[Stored records]
--------------------------------

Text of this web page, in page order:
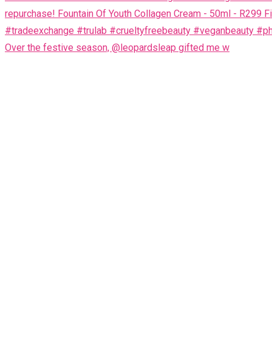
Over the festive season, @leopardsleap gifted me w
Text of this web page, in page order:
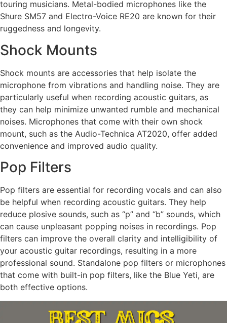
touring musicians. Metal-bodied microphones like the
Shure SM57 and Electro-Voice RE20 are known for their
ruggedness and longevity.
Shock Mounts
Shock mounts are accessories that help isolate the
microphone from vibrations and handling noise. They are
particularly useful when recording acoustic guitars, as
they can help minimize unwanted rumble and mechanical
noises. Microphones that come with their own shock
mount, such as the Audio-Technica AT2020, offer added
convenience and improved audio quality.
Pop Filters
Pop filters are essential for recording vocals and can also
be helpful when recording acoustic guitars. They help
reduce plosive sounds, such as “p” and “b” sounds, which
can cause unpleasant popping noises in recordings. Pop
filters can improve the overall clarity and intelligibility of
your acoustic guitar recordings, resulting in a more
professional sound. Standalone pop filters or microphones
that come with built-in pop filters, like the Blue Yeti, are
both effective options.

--------------------------------

Copy the records above exactly, from the first line through the line containing "reduce plosive sounds, such", and leave out the pictures.

Text of this web page, in page order:
Over the festive season, @leopardsleap gifted me w
Text of this web page, in page order:
touring musicians. Metal-bodied microphones like the
Shure SM57 and Electro-Voice RE20 are known for their
ruggedness and longevity.
Shock Mounts
Shock mounts are accessories that help isolate the
microphone from vibrations and handling noise. They are
particularly useful when recording acoustic guitars, as
they can help minimize unwanted rumble and mechanical
noises. Microphones that come with their own shock
mount, such as the Audio-Technica AT2020, offer added
convenience and improved audio quality.
Pop Filters
Pop filters are essential for recording vocals and can also
be helpful when recording acoustic guitars. They help
reduce plosive sounds, such as “p” and “b” sounds, which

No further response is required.